Repeat the data that follows in full. Do not include the pictures.

Information: Begin

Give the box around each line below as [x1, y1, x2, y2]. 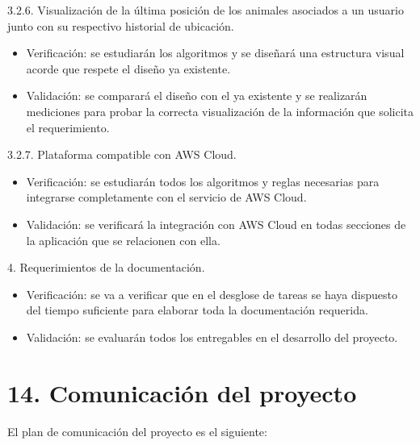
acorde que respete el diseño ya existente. [26, 60, 231, 77]
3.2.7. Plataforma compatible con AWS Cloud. [7, 146, 237, 163]
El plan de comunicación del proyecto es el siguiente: [7, 422, 267, 439]
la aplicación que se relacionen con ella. [26, 231, 220, 248]
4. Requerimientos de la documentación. [7, 259, 205, 276]
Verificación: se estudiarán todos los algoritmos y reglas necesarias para [26, 173, 380, 189]
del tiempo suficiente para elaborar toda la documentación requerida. [26, 302, 368, 318]
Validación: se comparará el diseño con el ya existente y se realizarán [26, 87, 367, 104]
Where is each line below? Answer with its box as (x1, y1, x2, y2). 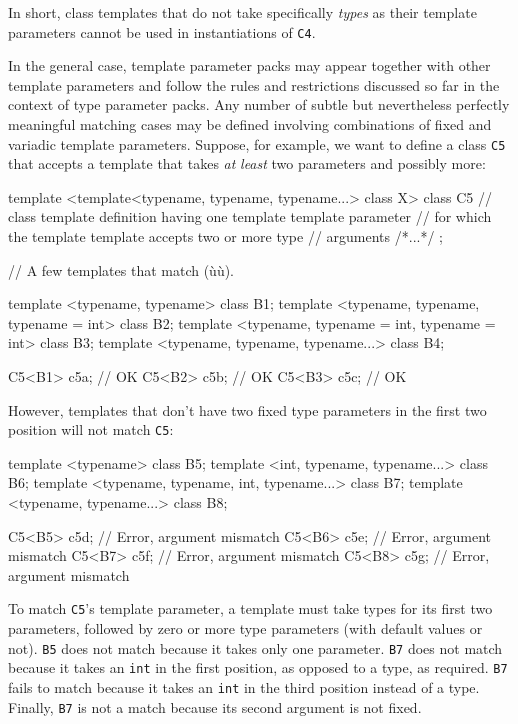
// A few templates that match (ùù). (8, 259, 235, 280)
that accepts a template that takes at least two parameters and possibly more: (8, 153, 486, 174)
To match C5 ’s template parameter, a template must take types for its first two (8, 598, 493, 619)
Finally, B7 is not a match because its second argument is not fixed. (8, 696, 422, 717)
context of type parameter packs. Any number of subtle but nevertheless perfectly (8, 94, 510, 115)
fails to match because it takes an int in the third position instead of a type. (8, 677, 480, 697)
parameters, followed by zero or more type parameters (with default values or (8, 618, 483, 639)
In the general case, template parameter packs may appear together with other (8, 55, 491, 76)
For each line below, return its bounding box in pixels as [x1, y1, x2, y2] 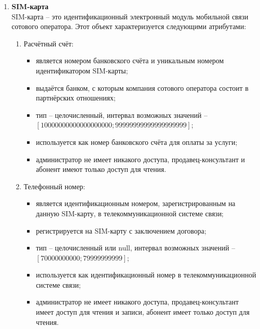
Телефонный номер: [23, 181, 86, 191]
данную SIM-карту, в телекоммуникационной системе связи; [36, 208, 224, 218]
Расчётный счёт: [23, 38, 74, 48]
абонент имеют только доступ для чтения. [36, 164, 166, 174]
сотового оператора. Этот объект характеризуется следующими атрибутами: [11, 21, 246, 32]
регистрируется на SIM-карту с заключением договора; [36, 225, 206, 236]
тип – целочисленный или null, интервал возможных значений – [36, 242, 236, 253]
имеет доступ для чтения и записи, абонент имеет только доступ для [36, 307, 250, 317]

Information: End

• [Solution]
Give the box around each line below as [x1, y1, x2, y2]. 
acorde que respete el diseño ya existente. [26, 60, 231, 77]
3.2.7. Plataforma compatible con AWS Cloud. [7, 146, 237, 163]
El plan de comunicación del proyecto es el siguiente: [7, 422, 267, 439]
la aplicación que se relacionen con ella. [26, 231, 220, 248]
4. Requerimientos de la documentación. [7, 259, 205, 276]
Verificación: se estudiarán todos los algoritmos y reglas necesarias para [26, 173, 380, 189]
del tiempo suficiente para elaborar toda la documentación requerida. [26, 302, 368, 318]
Validación: se comparará el diseño con el ya existente y se realizarán [26, 87, 367, 104]
Where is each line below? Answer with its box as (x1, y1, x2, y2). 
// A few templates that match (ùù). (8, 259, 235, 280)
that accepts a template that takes at least two parameters and possibly more: (8, 153, 486, 174)
To match C5 ’s template parameter, a template must take types for its first two (8, 598, 493, 619)
Finally, B7 is not a match because its second argument is not fixed. (8, 696, 422, 717)
context of type parameter packs. Any number of subtle but nevertheless perfectly (8, 94, 510, 115)
fails to match because it takes an int in the third position instead of a type. (8, 677, 480, 697)
parameters, followed by zero or more type parameters (with default values or (8, 618, 483, 639)
In the general case, template parameter packs may appear together with other (8, 55, 491, 76)
For each line below, return its bounding box in pixels as [x1, y1, x2, y2] 
Телефонный номер: [23, 181, 86, 191]
данную SIM-карту, в телекоммуникационной системе связи; [36, 208, 224, 218]
Расчётный счёт: [23, 38, 74, 48]
абонент имеют только доступ для чтения. [36, 164, 166, 174]
сотового оператора. Этот объект характеризуется следующими атрибутами: [11, 21, 246, 32]
регистрируется на SIM-карту с заключением договора; [36, 225, 206, 236]
тип – целочисленный или null, интервал возможных значений – [36, 242, 236, 253]
имеет доступ для чтения и записи, абонент имеет только доступ для [36, 307, 250, 317]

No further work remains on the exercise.